I was reading the article “ Equivalent Cohomology & # 39; & # 39; from L.W. Your. On page 3 (on page 425) describe any $$S ^ 1$$ the equivalent 2n form in a compact and oriented smooth multiple M is given by $$alpha = omega_ {2n} + cdots + u ^ n$$. Where $$u in H * {S ^ 1} (pt; mathbb {R})$$ Y $$omega_ {2j}$$ is a $$S ^ 1$$-informant 2j in $$M$$.

$$underline {Ques-1}$$ :

Let's take a $$S ^ 1$$ equivalent to 2 in M, then, clearly, one should get a $$S ^ 1$$ equivalent form 3 per $$d_g ( alpha_2) = d_g ( alpha_2) ( omega_2 + omega_0 u)$$, where $$omega_2$$ is a $$S ^ 1$$ invariant form 2, $$omega_0$$ is a $$S ^ 1$$ invariant soft function and $$d_g$$ the equivalent external derivative, defined by $$d_g ( alpha) (X) = (d + i_ {X ^ { #}}) ( alpha (X))$$.
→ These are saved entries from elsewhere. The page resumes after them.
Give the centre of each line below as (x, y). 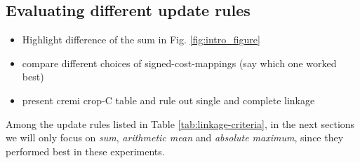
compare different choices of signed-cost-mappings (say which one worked (179, 63)
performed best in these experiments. (85, 151)
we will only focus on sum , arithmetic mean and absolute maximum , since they (175, 137)
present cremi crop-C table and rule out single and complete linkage (168, 100)
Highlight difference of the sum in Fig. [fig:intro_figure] (141, 40)
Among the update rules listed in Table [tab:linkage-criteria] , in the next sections (180, 123)
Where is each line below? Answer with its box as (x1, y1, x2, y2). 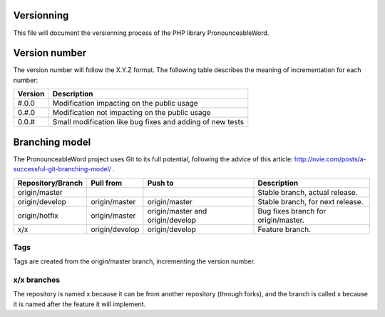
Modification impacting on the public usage (52, 99, 199, 109)
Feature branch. (257, 224, 312, 234)
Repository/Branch (17, 178, 83, 188)
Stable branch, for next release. (257, 196, 364, 206)
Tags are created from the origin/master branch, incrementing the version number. (13, 257, 256, 266)
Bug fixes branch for (257, 206, 327, 216)
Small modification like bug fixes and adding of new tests (52, 117, 245, 127)
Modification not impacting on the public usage (52, 108, 211, 118)

But $$d_g = d omega_2$$ + second term that implies the contraction of a zero form. So how is an equivalent form 3? Can someone help me please?
Or the only equivalent forms in M ​​are the even forms?

$$underline {Ques-2}$$ :

Since M can be embedded in some $$mathbb {R} ^ n$$ (Whitney's inclusion theorem), so I'm curious to know that we can think in some way (maybe extension is a correct word to use) the above $$S ^ 1$$ equivalent form 2 as a $$S ^ 1$$ equivalent form 2 in some $$mathbb {R} ^ n$$?

If possible, it should be explicitly expressed in terms of some $$f dx wedge dy$$ For some f, something like this, I guess.